Attempt #4: Write my own stitching software

How hard could it be … ? 😉

  1. Find the features/keypoints in all the images.
  2. Compute a descriptor for each keypoint.
  3. Match keypoint descriptors between all possible pairs of images.
  4. Filter out bad matches.
  5. Transform each image so that it’s keypoint position matches exactly (maybe closely? maybe roughly on the same planet as ….?) that same keypoint as it is found in all other matching images.

I do have an advantage I haven’t mentioned until now:  I have pretty accurate knowledge of where the camera was when the image was taken, including the roll, pitch, and yaw (“true” heading).  I am running a 15-state kalman filter that estimates attitude from the gps + inertials.  Thus it converges to “true” heading, not magnetic heading, not ground track, but true orientation.  Knowing true heading is critically important for accurately projecting images into map space.

The following image shows the OpenCV “ORB” feature detector in action along with the feature matching between two images.


Compare the following fit to the first ICE fit above.  You can see a myriad of tiny discrepancies.  I’ve made no attempt to feather the edges of the seams, and in fact I’m drawing every image in the data set using partial translucency.   But this fit does a pretty good job at preserving overall all geographically correct scale, position, and orientation of all the individual images.

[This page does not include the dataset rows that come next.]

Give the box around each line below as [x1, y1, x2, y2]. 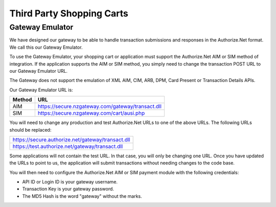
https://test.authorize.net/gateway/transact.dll [12, 142, 123, 150]
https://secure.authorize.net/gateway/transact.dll [12, 136, 130, 143]
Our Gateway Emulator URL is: [9, 87, 74, 93]
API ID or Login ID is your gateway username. [22, 179, 118, 185]
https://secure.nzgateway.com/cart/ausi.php [37, 110, 145, 117]
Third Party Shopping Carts [9, 8, 129, 19]
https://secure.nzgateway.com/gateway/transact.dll [37, 103, 162, 110]
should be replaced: [9, 127, 52, 133]
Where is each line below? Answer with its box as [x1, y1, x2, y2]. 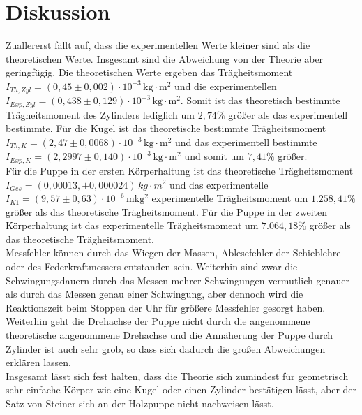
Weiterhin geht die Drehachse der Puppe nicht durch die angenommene [6, 314, 310, 328]
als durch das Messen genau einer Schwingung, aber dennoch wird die [6, 286, 303, 301]
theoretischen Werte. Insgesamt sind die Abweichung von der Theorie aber [6, 51, 324, 66]
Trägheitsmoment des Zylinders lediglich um [6, 107, 195, 122]
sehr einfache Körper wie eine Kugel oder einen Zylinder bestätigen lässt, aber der [6, 382, 357, 397]
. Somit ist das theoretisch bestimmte [180, 93, 340, 108]
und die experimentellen [174, 78, 277, 93]
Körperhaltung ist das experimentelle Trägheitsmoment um [6, 218, 259, 233]
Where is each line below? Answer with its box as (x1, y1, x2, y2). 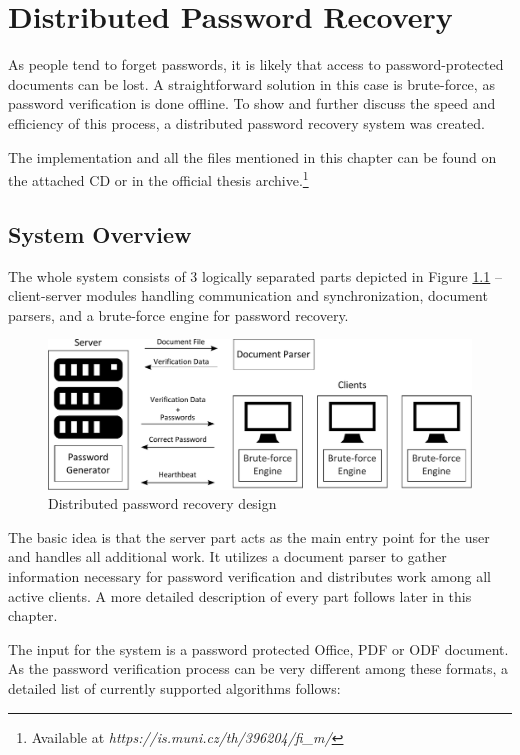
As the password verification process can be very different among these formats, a (8, 658, 509, 679)
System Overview (8, 218, 192, 249)
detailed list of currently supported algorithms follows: (8, 677, 341, 698)
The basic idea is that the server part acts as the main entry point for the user (8, 526, 490, 547)
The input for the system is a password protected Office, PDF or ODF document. (8, 638, 509, 659)
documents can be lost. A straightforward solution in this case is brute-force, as (8, 73, 495, 94)
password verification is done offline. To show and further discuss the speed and (8, 93, 496, 114)
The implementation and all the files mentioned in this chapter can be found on (8, 146, 497, 167)
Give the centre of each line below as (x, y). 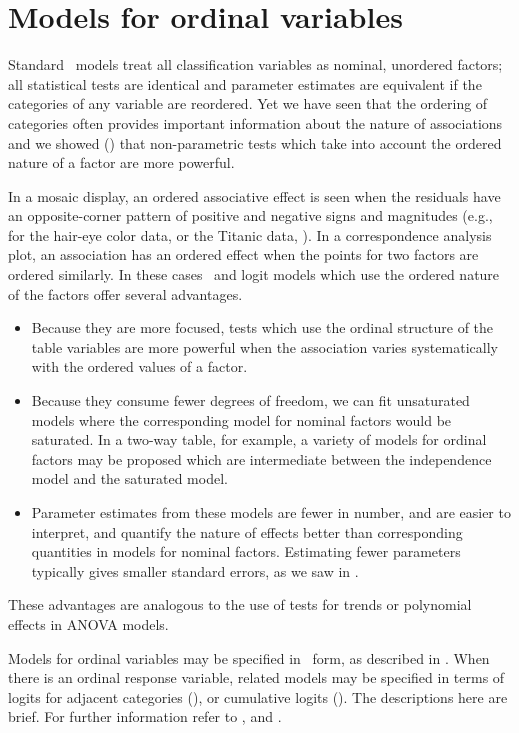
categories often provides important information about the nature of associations (255, 122)
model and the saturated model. (129, 478)
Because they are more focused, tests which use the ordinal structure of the (262, 327)
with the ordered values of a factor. (139, 366)
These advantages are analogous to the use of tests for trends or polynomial (240, 604)
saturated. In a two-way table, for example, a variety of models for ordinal (259, 439)
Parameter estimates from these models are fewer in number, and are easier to (271, 512)
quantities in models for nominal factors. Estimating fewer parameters (246, 551)
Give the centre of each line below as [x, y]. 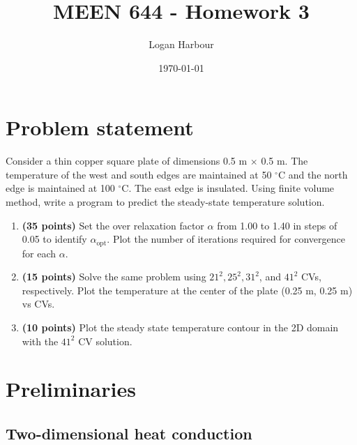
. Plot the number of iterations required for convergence [226, 239]
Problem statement [100, 127]
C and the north [313, 174]
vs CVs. [38, 304]
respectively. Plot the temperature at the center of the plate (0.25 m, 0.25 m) [187, 290]
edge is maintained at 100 [60, 188]
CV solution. [105, 341]
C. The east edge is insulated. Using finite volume [228, 188]
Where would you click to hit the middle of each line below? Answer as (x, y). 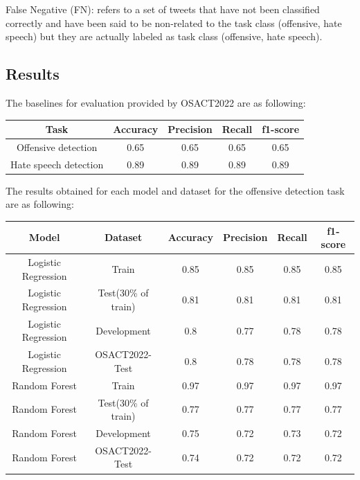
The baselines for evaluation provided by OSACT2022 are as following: (156, 102)
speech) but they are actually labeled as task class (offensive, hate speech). (164, 36)
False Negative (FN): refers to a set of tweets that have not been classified (163, 9)
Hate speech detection (57, 164)
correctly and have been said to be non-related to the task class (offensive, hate (174, 23)
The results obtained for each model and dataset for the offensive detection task (175, 190)
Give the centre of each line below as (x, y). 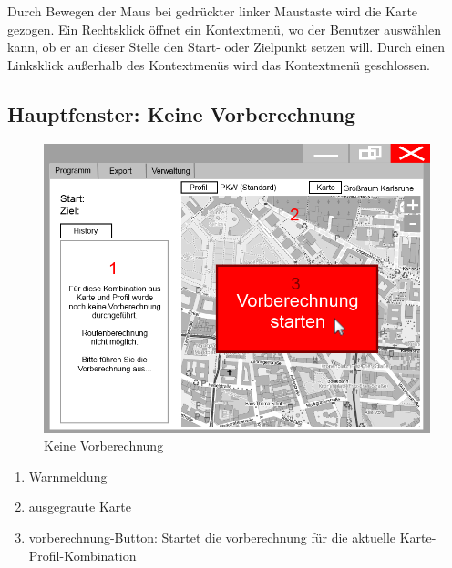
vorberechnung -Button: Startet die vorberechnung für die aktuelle (212, 537)
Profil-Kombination (82, 555)
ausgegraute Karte (80, 507)
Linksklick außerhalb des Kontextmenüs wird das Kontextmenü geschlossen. (219, 64)
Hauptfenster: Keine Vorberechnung (182, 113)
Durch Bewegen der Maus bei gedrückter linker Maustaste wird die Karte (213, 11)
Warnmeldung (68, 476)
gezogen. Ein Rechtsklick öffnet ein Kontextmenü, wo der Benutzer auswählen (224, 29)
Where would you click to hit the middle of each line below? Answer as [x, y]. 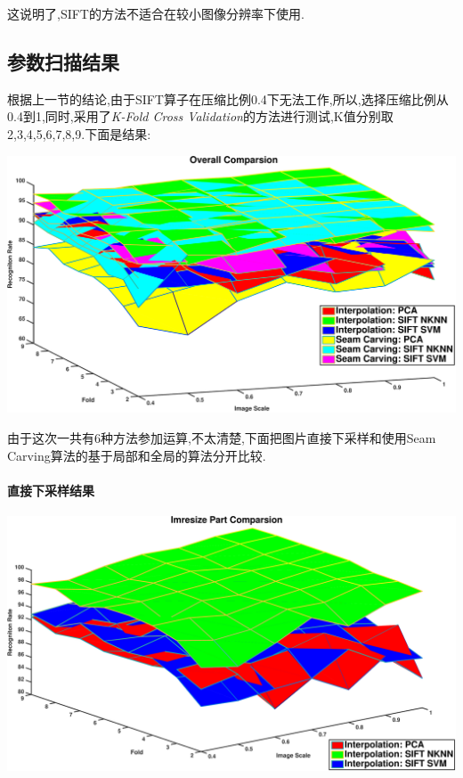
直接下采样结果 [51, 490]
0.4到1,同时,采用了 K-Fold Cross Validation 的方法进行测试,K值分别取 [200, 116]
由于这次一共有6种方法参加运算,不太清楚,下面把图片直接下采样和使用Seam [222, 438]
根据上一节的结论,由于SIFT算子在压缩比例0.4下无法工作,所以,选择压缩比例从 [228, 98]
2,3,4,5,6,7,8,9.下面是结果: [79, 133]
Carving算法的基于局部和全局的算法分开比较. [137, 455]
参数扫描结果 [63, 61]
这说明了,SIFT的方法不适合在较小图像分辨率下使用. [156, 13]
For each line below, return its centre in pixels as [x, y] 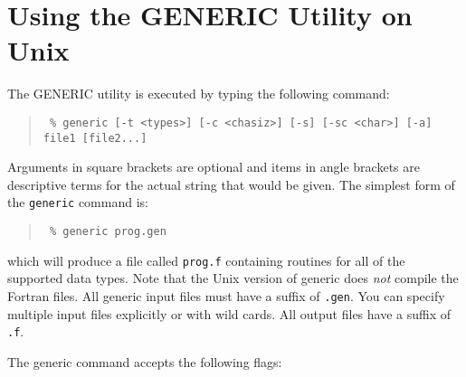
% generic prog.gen [108, 232]
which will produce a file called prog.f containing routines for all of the [206, 260]
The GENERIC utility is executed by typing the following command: [199, 94]
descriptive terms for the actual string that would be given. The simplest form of [231, 184]
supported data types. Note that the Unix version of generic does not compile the [233, 278]
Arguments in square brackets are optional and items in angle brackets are [214, 167]
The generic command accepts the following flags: [145, 361]
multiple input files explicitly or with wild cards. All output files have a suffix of [229, 313]
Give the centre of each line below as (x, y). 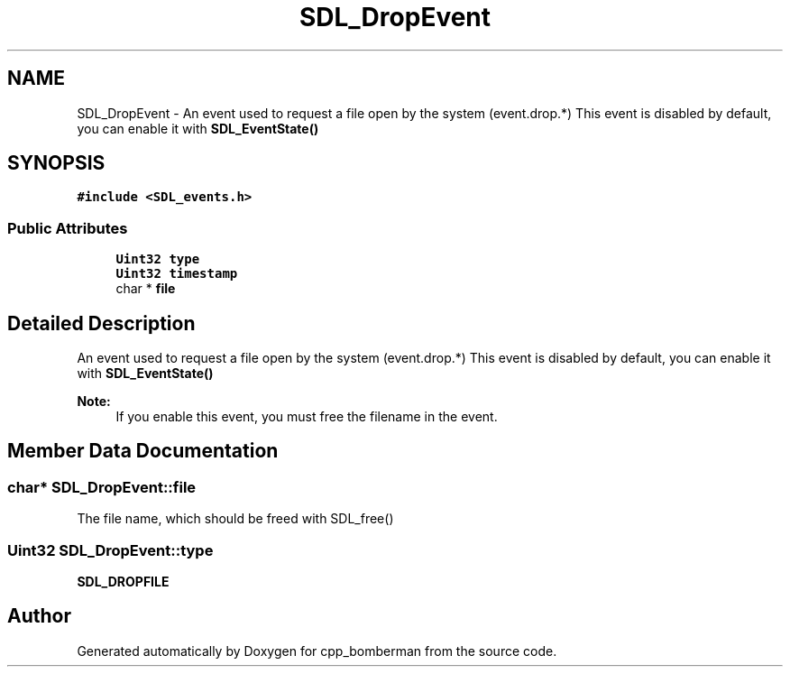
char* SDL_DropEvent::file (102, 487)
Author (39, 616)
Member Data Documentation (143, 451)
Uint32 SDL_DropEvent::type (110, 550)
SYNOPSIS (56, 163)
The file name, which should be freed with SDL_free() (235, 519)
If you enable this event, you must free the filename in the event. (307, 417)
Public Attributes (68, 228)
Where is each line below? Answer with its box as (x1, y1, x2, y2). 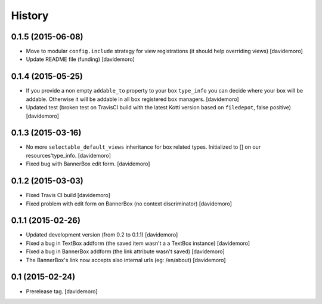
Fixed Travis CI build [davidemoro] (26, 192, 110, 199)
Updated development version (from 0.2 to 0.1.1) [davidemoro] (26, 231, 178, 238)
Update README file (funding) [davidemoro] (26, 56, 135, 63)
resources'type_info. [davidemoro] (26, 152, 112, 159)
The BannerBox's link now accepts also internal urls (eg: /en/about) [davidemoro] (26, 256, 226, 263)
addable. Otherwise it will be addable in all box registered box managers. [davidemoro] (26, 96, 239, 103)
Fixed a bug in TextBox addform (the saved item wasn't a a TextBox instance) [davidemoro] (26, 239, 250, 247)
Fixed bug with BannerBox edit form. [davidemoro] (26, 160, 150, 167)
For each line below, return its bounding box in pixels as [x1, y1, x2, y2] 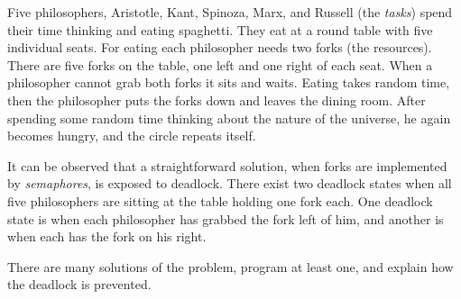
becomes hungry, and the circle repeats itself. [7, 126, 256, 145]
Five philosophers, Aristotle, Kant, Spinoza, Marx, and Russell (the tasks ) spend [7, 3, 453, 21]
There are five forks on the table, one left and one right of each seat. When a [7, 55, 433, 74]
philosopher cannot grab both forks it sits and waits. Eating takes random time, [7, 73, 450, 92]
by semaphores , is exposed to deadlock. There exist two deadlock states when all [7, 174, 452, 193]
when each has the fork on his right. [7, 227, 207, 246]
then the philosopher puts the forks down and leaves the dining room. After [7, 90, 426, 109]
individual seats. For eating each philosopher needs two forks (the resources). [7, 38, 432, 57]
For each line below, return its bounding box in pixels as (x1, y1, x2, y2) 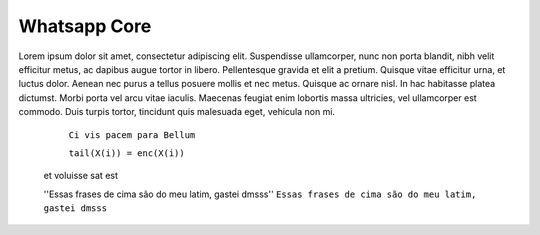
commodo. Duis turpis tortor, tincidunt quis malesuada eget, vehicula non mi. (18, 106, 335, 118)
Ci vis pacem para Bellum (68, 129, 196, 140)
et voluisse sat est (43, 170, 119, 182)
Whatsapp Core (18, 15, 152, 37)
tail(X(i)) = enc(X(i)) (68, 147, 185, 159)
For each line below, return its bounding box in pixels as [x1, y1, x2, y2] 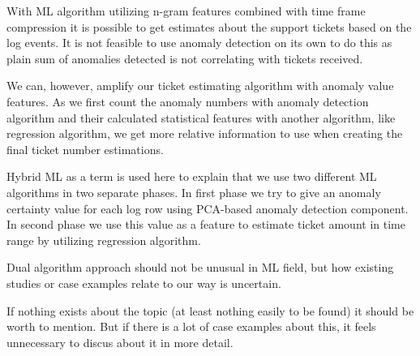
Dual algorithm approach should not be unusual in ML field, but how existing [6, 259, 394, 276]
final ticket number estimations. [6, 140, 164, 157]
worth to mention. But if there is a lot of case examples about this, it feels [6, 318, 376, 335]
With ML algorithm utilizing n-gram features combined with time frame [6, 2, 366, 19]
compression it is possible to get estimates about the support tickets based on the [6, 18, 412, 35]
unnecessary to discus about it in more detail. [6, 333, 234, 350]
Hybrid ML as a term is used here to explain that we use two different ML [6, 168, 377, 185]
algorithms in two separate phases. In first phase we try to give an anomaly [6, 183, 381, 200]
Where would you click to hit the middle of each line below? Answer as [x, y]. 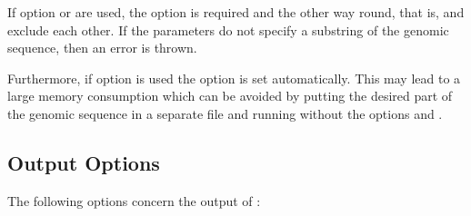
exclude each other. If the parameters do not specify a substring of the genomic [228, 29]
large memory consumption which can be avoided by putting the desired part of [230, 96]
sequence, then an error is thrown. [102, 48]
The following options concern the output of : [134, 200]
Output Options [84, 162]
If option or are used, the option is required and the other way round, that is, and [236, 12]
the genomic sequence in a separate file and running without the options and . [225, 113]
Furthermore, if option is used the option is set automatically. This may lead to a [234, 78]
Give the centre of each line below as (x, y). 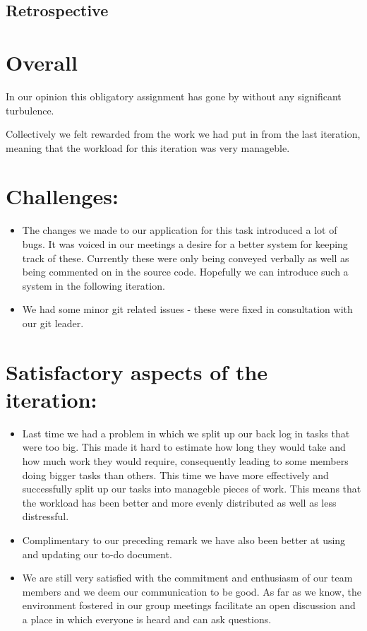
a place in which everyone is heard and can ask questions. (147, 619)
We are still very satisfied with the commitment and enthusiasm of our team (187, 578)
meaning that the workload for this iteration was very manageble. (148, 147)
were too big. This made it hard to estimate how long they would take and (184, 447)
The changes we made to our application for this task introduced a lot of (180, 230)
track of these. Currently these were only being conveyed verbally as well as (186, 258)
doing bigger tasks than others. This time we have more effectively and (175, 474)
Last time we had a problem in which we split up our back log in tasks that (186, 433)
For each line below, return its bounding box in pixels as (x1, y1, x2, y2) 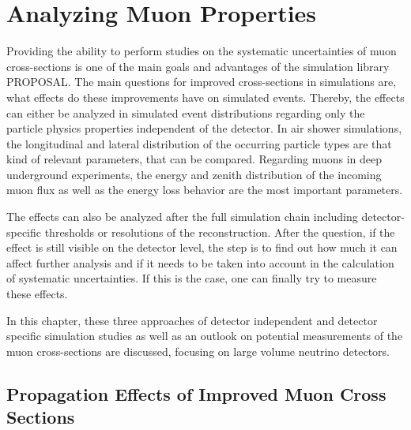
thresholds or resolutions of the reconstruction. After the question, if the (44, 223, 395, 240)
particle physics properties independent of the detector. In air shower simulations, (6, 120, 402, 136)
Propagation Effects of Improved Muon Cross (6, 381, 386, 406)
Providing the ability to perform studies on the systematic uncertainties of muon (6, 43, 397, 59)
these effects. (6, 286, 68, 302)
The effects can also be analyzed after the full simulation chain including (6, 208, 358, 225)
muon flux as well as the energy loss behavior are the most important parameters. (6, 181, 403, 198)
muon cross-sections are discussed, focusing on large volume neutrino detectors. (6, 342, 390, 359)
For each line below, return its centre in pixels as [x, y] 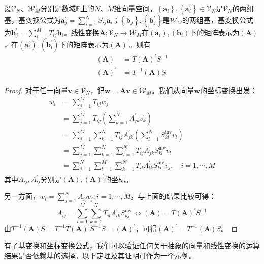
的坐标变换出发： [229, 90]
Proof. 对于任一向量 [36, 90]
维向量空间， [135, 8]
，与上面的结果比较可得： [173, 196]
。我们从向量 [173, 90]
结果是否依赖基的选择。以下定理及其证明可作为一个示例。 [100, 256]
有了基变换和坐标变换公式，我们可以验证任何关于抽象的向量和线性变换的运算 [132, 245]
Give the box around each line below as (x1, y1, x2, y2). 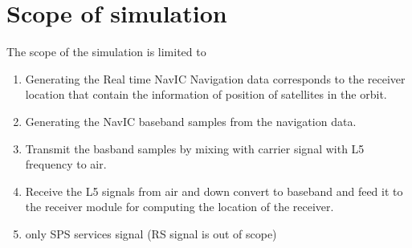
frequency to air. (25, 156, 107, 173)
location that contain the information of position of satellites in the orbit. (25, 86, 387, 103)
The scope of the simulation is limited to (6, 43, 206, 60)
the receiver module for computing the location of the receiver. (25, 198, 334, 215)
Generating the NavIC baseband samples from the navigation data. (25, 112, 357, 129)
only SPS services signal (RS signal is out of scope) (25, 225, 277, 242)
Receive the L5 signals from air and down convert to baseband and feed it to (25, 182, 403, 199)
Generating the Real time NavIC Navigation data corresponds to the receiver (25, 70, 406, 87)
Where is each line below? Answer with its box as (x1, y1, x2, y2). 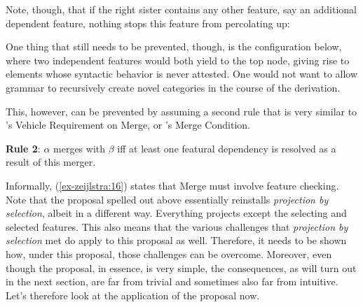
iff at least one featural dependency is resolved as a (117, 141, 336, 155)
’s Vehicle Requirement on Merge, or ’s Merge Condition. (6, 117, 250, 132)
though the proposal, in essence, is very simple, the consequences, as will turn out (6, 260, 357, 275)
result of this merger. (6, 155, 96, 169)
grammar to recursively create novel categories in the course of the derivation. (6, 80, 341, 94)
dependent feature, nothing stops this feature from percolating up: (6, 15, 290, 30)
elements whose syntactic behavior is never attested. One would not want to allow (6, 66, 358, 81)
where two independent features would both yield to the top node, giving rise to (6, 52, 350, 67)
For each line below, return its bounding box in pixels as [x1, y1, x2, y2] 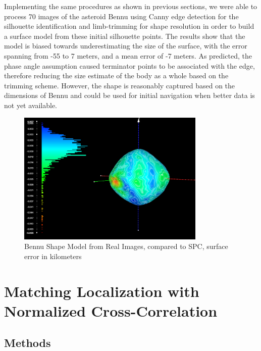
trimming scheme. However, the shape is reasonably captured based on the [4, 80, 235, 90]
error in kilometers [24, 250, 82, 261]
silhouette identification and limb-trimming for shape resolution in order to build [4, 21, 254, 31]
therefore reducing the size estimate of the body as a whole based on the [4, 70, 229, 81]
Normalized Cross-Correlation [4, 300, 218, 321]
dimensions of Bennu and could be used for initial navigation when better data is [4, 90, 255, 101]
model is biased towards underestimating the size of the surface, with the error [4, 40, 247, 51]
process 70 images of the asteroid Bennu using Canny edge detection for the [4, 11, 239, 21]

Here is a second data set taken of the same area.  This corresponds to the second ICE picture above.  Hopefully you can see that straight line edges, orientations, and scaling is better preserved.


Perhaps you might also notice that because my own software tool set understands the camera location when the image is taken, the projection of the image into map space is more accurately warped (none of the images have straight edge lines.)

Do you have any thoughts, ideas, or suggestions?

This is my first adventure with image stitching and feature matching.  I am not pretending to be an expert here.  The purpose of this post is to hopefully get some feedback from people who have been down this road before and perhaps found a better or different path through.  I’m sure I’ve missed some good tools, and good ideas that would improve the final result.  I would love to hear your comments and suggestions and experiences.  Can I make one of these data sets available to experiment with?

To be continued….

Expect updates, edits, and additions to this posting as I continue to chew on this subject matter.